Jane spat at him, “You fat coward!”

He shook his head. “No, Miss Geer. It is no great distinction not to be a coward, but I can claim it. Not cowardice. Conceit. I am insufferably conceited. I was convinced that the person who killed Mr. Jensen would be equally daring, witty, and effective in dealing with me. Should I be killed, I doubted if the murderer would ever be caught. Should another be killed in my place, I would still be alive to attend to the matter myself. Justified conceit, but still conceit.” He turned abruptly to me. “Archie, get Inspector Cramer on the phone.”

They both started talking at once, with vehemence. I watched them from a corner of an eye while dialing. Wolfe cut them off. “If you please! In a moment I shall offer you an alternative: the police or me. Meanwhile Mr. Cramer can help. One of you, of course, is putting all this on; to the other I wish to say that you might as well sit down and resign yourself to some inconvenience and unpleasantness.” He glanced at Hackett. “If you want to get away from this uproar, there is your room upstairs…”

“I think I’ll stay here,” Hackett declared. “I’m a little interested in this myself, since I nearly got killed.”

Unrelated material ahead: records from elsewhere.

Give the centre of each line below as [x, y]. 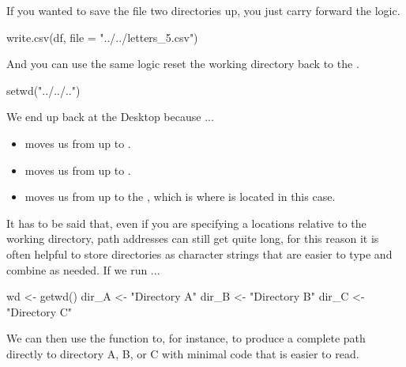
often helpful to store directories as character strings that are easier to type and [199, 253]
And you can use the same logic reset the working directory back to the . [183, 64]
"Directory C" [39, 311]
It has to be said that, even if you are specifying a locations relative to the [186, 223]
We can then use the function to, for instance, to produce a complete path [186, 338]
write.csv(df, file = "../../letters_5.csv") [102, 37]
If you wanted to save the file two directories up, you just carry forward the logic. [203, 10]
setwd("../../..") [43, 90]
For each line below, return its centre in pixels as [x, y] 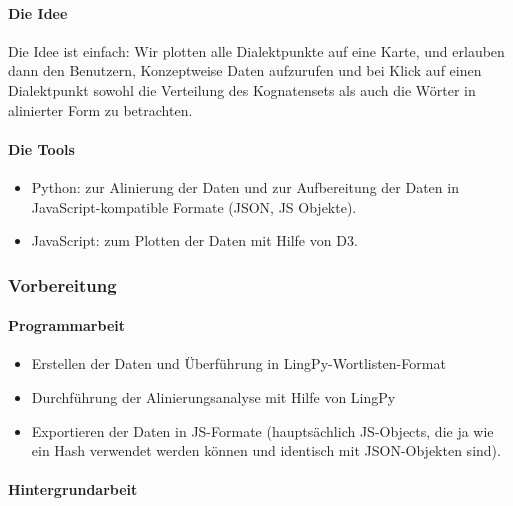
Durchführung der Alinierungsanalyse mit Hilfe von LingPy [213, 396]
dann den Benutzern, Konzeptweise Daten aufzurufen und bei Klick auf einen [245, 70]
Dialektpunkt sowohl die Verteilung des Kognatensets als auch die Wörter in [242, 89]
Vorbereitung [62, 284]
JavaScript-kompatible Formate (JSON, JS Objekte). [194, 206]
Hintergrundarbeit [73, 489]
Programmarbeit [66, 325]
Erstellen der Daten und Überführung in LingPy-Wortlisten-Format [238, 363]
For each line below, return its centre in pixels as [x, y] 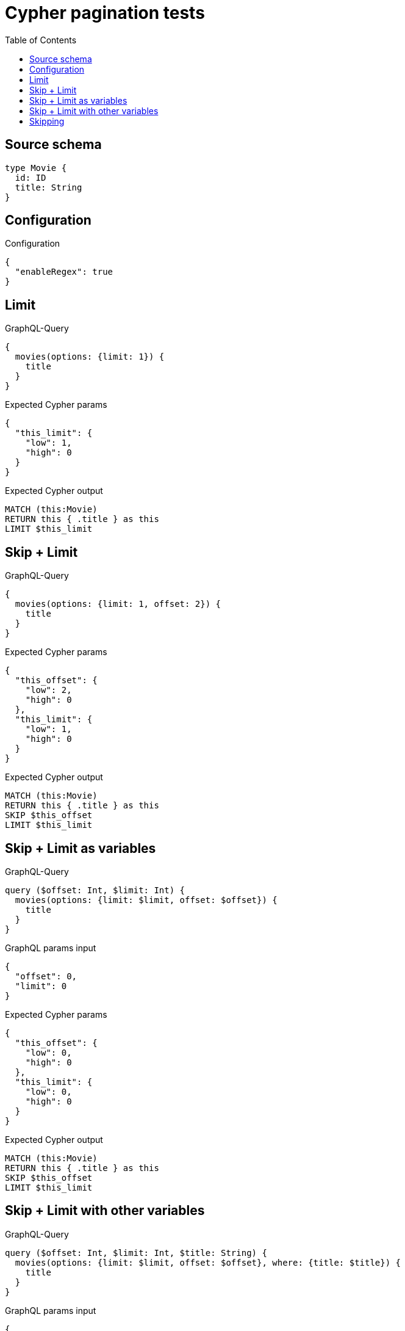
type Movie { [36, 168]
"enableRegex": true [64, 272]
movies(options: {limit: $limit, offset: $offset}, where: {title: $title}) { [208, 1262]
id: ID [30, 177]
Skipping [47, 121]
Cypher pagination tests [105, 13]
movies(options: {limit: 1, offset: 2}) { [118, 604]
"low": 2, [48, 690]

“Cramer on,” I told Wolfe.

He lifted his phone from the cradle. “How do you do, sir. No. No, I have a request to make. If you send a man here right away, I’ll give him a revolver and a bullet. First, examine the revolver for fingerprints and send me copies. Second, trace the revolver if possible. Third, fire a bullet from it and compare it both with the bullet I am sending you and with the bullets that killed Mr. Jensen and Mr. Doyle. Let me know the results. That’s all. No. Confound it, no! If you come yourself you will be handed the package at the door and not admitted. I’m busy.”

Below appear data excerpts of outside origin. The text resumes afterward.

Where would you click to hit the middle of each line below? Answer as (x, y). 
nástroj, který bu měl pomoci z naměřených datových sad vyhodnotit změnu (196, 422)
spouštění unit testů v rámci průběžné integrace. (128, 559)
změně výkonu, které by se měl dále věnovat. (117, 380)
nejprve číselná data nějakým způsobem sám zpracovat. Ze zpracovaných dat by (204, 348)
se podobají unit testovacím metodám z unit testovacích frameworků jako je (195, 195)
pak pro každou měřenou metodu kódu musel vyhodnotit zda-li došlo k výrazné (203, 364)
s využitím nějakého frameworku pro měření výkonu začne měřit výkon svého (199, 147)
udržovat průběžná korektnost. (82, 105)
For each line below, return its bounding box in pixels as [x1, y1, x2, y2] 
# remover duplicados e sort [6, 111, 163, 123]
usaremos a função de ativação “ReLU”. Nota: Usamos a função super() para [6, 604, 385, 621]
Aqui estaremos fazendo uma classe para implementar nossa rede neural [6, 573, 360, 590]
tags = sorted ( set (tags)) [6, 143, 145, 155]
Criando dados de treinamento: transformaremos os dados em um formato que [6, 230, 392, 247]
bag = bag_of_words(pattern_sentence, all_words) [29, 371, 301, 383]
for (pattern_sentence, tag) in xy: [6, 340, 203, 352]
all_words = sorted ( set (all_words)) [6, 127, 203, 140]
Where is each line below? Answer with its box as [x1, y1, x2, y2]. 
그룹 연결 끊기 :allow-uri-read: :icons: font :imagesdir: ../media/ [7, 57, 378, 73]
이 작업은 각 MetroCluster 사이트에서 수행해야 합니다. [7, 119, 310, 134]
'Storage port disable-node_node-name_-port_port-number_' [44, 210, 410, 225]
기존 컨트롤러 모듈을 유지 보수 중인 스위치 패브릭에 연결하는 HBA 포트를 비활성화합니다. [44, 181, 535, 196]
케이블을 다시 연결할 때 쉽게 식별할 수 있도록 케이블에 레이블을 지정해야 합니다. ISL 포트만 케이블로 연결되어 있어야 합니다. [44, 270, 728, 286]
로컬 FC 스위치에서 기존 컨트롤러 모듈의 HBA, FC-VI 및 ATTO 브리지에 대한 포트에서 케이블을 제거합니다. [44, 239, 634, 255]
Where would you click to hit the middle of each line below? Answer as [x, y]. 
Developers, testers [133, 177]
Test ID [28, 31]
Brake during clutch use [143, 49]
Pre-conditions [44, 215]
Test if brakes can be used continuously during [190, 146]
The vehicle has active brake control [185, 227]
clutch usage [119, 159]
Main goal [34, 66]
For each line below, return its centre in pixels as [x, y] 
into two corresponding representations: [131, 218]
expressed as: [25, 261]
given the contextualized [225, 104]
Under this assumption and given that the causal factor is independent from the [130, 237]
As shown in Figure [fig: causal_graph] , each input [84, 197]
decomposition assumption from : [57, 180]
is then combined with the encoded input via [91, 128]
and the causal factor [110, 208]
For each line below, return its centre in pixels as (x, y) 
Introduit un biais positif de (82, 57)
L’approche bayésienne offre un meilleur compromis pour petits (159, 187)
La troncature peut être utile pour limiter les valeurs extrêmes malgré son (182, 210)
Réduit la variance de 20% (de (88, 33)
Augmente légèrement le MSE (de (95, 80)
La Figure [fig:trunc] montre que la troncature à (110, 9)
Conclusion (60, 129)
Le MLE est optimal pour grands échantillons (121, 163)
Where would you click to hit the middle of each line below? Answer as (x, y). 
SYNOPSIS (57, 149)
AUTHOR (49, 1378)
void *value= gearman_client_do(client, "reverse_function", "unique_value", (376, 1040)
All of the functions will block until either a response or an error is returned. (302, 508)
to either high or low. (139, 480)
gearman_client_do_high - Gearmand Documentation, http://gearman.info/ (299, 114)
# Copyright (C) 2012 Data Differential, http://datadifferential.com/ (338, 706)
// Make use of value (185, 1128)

As he hung up I said, “The number has been filed off of the gun.”

“Then it can’t be traced.”

“No, sir. Does Cramer get the handkerchief too?”

“Let me see it.”

I handed the gun to him, with its butt still protruding through the tear in the handkerchief. Wolfe frowned as he saw that the handkerchief had no laundry mark or any other mark and was a species that could be bought in at least a thousand stores in New York City alone, not to mention the rest of the country. “We’ll keep the handkerchief,” Wolfe said.